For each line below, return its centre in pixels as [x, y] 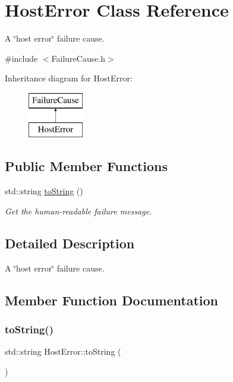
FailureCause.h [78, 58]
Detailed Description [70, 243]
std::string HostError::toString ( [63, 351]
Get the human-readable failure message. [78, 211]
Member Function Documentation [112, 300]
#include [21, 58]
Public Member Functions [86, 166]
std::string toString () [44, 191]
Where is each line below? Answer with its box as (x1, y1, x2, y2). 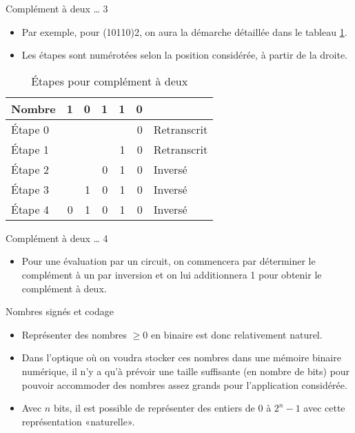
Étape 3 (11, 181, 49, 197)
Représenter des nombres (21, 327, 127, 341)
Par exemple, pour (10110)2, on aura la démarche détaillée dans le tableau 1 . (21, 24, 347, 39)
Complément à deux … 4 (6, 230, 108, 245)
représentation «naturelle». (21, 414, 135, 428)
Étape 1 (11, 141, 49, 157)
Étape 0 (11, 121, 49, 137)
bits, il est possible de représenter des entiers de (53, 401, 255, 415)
--
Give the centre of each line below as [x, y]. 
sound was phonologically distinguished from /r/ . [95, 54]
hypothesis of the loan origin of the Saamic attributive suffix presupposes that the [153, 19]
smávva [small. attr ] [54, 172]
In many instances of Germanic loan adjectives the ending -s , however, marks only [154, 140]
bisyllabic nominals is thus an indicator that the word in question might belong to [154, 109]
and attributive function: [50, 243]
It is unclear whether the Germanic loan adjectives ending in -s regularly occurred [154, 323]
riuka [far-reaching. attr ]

Problem description :: What lines above contain the string "Member"? Copy all of them.

Answer space ::
Member Function Documentation [112, 300]
Public Member Functions [86, 166]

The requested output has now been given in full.